Beyond saving, another way to take advantage of compound returns is through investing.

Investing is higher risk than a savings account, but it can also lead to higher returns. That’s why when Buffett started gifting his family shares instead of cash, Mary Buffett wisely chose to retain her gifted shares in a diversified trust, rather than cashing them out.

But you don’t need to invest in private trusts to ensure your portfolio is diversified.

With Acorns, you get instant diversification every time you spend. Their platform helps you start saving and investing each time you make a purchase on your credit or debit card. When you spend, Acorns automatically rounds up the price of the purchase to the nearest dollar, and places the excess into a smart investment portfolio.

Sign up for Acorns today and receive a $20 bonus investment.

3. Real estate

In 2012, Warren Buffett told CNBC that if there was a way to buy thousands of single-family homes at once, and to manage them easily, he would “load up.” He also emphasized he’d take out mortgages at “very, very low rates.”

Not everyone can purchase multiple properties, nor can they tap into low mortgage rates. After all, the average rate for a 30-year mortgage was 3.65% in 2012. These days, a 30-year fixed mortgage rate is 7.13%.

There are, however, ways to invest in real estate and avoid some of the downsides of the market.

You can tap into this market by investing in shares of vacation homes or rental properties through platforms like Arrived.

Backed by world-class investors including Jeff Bezos, Arrived allows you to invest in shares of vacation and rental properties, earning a passive income stream without the extra work that comes with being a landlord of your own rental property.

To get started, simply browse through their selection of vetted properties, each picked for their potential appreciation and income generation. Once you choose a property, you can start investing with as little as $100, potentially earning quarterly dividends.
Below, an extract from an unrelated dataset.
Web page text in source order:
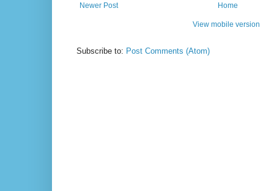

Another avenue to consider is commercial real estate. For instance, First National Realty Partners (FNRP) allows accredited investors to diversify their portfolio through grocery-anchored commercial properties, without taking on the responsibilities of being a landlord.

With a minimum investment of $50,000, investors can own a share of properties leased by national brands like Whole Foods, Kroger and Walmart, which provide essential goods to their communities. Thanks to Triple Net (NNN) leases, accredited investors are able to invest in these properties without worrying about tenant costs cutting into their potential returns.

Simply answer a few questions – including how much you would like to invest – to start browsing their full list of available properties.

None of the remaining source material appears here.